Within the listing below, the lines containing "jobarray" are to be counted. Give the number only.
BEGIN The data
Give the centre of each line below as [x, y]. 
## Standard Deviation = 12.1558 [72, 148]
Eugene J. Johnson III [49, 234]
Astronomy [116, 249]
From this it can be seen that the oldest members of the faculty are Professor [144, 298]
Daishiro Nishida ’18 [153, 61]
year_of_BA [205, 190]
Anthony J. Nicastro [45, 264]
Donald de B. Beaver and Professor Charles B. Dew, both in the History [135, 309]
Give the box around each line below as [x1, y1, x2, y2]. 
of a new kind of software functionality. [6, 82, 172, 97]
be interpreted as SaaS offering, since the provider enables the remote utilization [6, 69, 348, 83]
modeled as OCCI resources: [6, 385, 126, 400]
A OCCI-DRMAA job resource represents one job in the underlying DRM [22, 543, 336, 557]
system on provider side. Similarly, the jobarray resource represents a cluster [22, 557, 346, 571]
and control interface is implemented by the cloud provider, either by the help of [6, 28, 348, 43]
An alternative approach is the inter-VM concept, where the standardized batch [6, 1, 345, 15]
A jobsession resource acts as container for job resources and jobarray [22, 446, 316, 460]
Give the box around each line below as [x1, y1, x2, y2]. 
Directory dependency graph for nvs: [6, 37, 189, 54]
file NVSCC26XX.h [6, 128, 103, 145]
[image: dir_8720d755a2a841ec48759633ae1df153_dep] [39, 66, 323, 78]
END The data
BEGIN The data
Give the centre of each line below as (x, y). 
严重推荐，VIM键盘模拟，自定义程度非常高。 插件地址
END The data
§ **Written response**: 2